Great. Now try to explain Switzerland. They are not exactly known for a "love of bureaucracy" or "the (national) collective taking precedence over the individual", yet they managed to get peace (internal and external) through centuries.
Do you see my point? You are trying to attribute to "bureaucracy" something that can be attributed to a bunch of other things. It is a bad generalization and a basic fundamental attribution error. This is what smells of IYI crap.
> defending the idea that we would be better off by leaning heavier into bureaucracy
I think you're projecting a lot, trying to put words in my mouth and being unnecessarily aggressive.
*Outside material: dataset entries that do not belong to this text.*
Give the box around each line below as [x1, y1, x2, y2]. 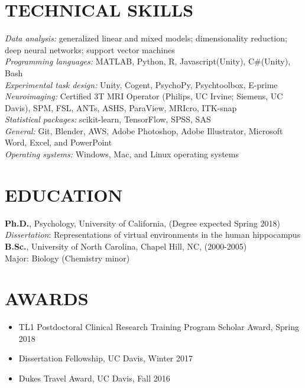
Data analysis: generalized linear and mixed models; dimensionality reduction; [5, 32, 287, 44]
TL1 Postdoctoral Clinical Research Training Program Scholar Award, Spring [18, 321, 299, 333]
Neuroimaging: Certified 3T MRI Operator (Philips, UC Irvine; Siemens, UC [5, 90, 283, 102]
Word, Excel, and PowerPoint [5, 136, 112, 148]
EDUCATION [5, 182, 123, 206]
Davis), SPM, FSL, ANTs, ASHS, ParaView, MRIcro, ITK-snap [5, 101, 237, 114]
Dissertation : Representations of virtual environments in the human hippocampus [5, 228, 301, 241]
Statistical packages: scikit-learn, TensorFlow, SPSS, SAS [5, 113, 211, 125]
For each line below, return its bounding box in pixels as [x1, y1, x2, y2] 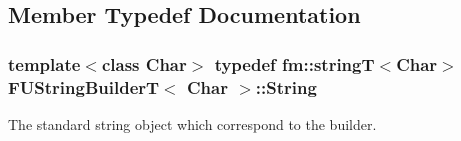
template [8, 51, 81, 76]
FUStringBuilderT [8, 74, 160, 99]
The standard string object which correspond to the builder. [8, 113, 377, 134]
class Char [101, 51, 187, 76]
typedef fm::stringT [214, 51, 375, 76]
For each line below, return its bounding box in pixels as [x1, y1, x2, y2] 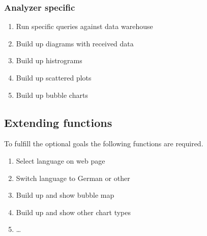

I've been very careful not to make any judgement of superiority of this or that system throughout this thread. I pointed out several times that the Japanese experience is very unique, and in many ways probably and fundamentally unaccessible to us in the West. "We" cannot be "better off" doing this or that because "we" are not Japan; they seem to have found a formula that works for them, and it's interesting to note how the various elements interconnect in such formula. One of those elements is the somewhat-ritualized bureaucracy, and my point is that it seems to contribute significantly to the success of that model in those circumstances. Obviously I'm not advocating mindlessly trying to replicate that elsewhere, nor am I stating that bureacracy is a necessary condition for social peace - this is just a strawman you are erecting for your own personal reasons.
> Great. Now try to explain Switzerland.
Did you even read my posts above? Scale is important when comparing such systems, and I was very careful to caveat my statements on this throughout, because I knew somebody would eventually bring up Denmark, Norway, or, well, Switzerland.
The Swiss Federation contains barely 9m people, with 211 p/sqm; Japan has 125m, with 333 p/sqm. Obviously we are talking about different orders of magnitude. It's not terribly difficult to get a block assembly to agree on something (still not easy!), but getting the whole city to agree on anything is a different ballgame.
I remember past conversations with you where you claimed that EU's bureaucracy should get credit for changes that would've happened naturally on the market. Here as well you are arguing that bureaucracy is the reason to Japan's "peace", when there are plenty of possible alternative answers.
Just as an example, you could have at least try to attribute Japanese/Scandinavian/Swiss "peace" to the relative homogeneity of their populations and their cultural oikophilia (which gets often mistaken for xenophobia). It would be a much simpler explanation for the commonalities among different people, independently of scale and independently of any silly distinction between "external" and "internal" aggressiveness.
But instead of just considering Occam's razor, you start with a conclusion and then you try to build a narrative that gives some kind of support to it.